Considering the entire record, we find no reason to disturb the finding of the trial court. Swazee v. Lee (1951), 259 Wis. 136, 47 N. W. (2d) 733.

Injunctive relief is addressed to the sound discretion of the trial court. It should be granted only where there is an irreparable injury. Maitland v. Twin City Aviation Corp. (1949), 254 Wis. 541, 37 N. W. (2d) 74. Appellants have undoubtedly suffered inconvenience, but this hardly constitutes such a substantial, tangible injury as would justify the court in requiring the respondent to move its business operations to another location. Respondent employs approved methods of reducing the noise made by the dogs, and it is not suggested by appellants that anything more can be done in this regard.

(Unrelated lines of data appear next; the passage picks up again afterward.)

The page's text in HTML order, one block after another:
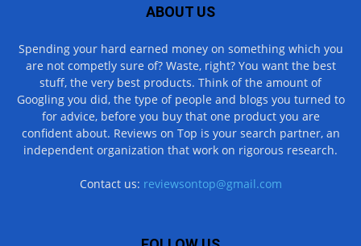
ABOUT US
Spending your hard earned money on something which you
are not competly sure of? Waste, right? You want the best
stuff, the very best products. Think of the amount of
Googling you did, the type of people and blogs you turned to
for advice, before you buy that one product you are
confident about. Reviews on Top is your search partner, an
independent organization that work on rigorous research.
Contact us: reviewsontop@gmail.com
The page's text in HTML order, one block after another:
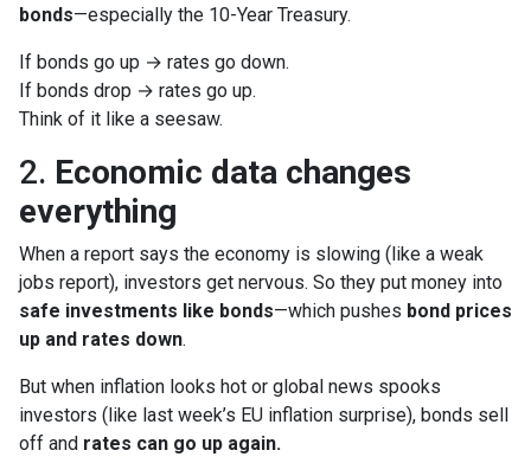
bonds—especially the 10-Year Treasury.
If bonds go up → rates go down.
If bonds drop → rates go up.
Think of it like a seesaw.
2. Economic data changes
everything
When a report says the economy is slowing (like a weak
jobs report), investors get nervous. So they put money into
safe investments like bonds—which pushes bond prices
up and rates down.
But when inflation looks hot or global news spooks
investors (like last week’s EU inflation surprise), bonds sell
off and rates can go up again.

It may be true that some of the appellants sought the peace and quiet of the countryside when they purchased their properties and that they have been disappointed. It is also true that the respondent's laboratories were operating in the *26 vicinity when they moved there, and diligent inquiry prior to purchase might well have revealed facts regarding its operation which would have enabled them to anticipate the annoyance of which they now complain. In this era of scientific and industrial development we are all required to put up with a great many inconveniences and disturbances in our daily lives. Noise is the natural result of many normal and beneficial enterprises. In this case the noise is incidental to lawful business operations; it is controlled as adequately as modern and humane methods allow. Unfortunately, it has inconvenienced the appellants and disturbed their peace of mind, but we see in the record no reason to believe that the trial court abused its discretion in refusing to grant the harsh remedy of an injunction.

In Wahrer v. Aldrich (1915), 161 Wis. 36, 40, 152 N. W. 456, this court said:

"Do the facts found sustain the judgment? In McCann v. Strang, 97 Wis. 551, 72 N. W. 1117, the general rule governing cases of this kind is stated to be that courts will not abate a lawful business as a nuisance on the ground of noise alone, unless the noise and other incidents thereof are such as would be likely to cause some `actual, material, physical discomfort to a person of ordinary sensibilities, so circumstanced as the complaining party.' It is therein further stated that `the nature of the trade, the kind of noise, the location, and all the attending circumstances must be taken into consideration.' The standard for measuring the nuisance qualities of the noise is its effect upon a person of ordinary sensibilities. It is to be gauged neither by a neurotic nor a phlegmatic temperament. To constitute a nuisance it must be physically annoying—it is not sufficient that it offend mere taste or what is ideally desirable. An actual effect of discomfort must be produced by it upon the average nervous organization before courts will interfere. Price v. Grantz, 118 Pa. St. 402, 11 Atl. 794; Powell v. Bentley & G. F. Co. 34 W. Va. 804, 12 S. E. 1085, 12 L. R. A. 53; note to Acme F. Co. v. State (34 Ind. App. 346, 72 N. E. 1037) 107 Am. *27 St. Rep. 195 et seq.; 2 Wood, Nuisances (3d ed.), sec. 617; Joyce, Nuisances, sec. 183."

By the Court.—Judgment affirmed. CURRIE, J., took no part.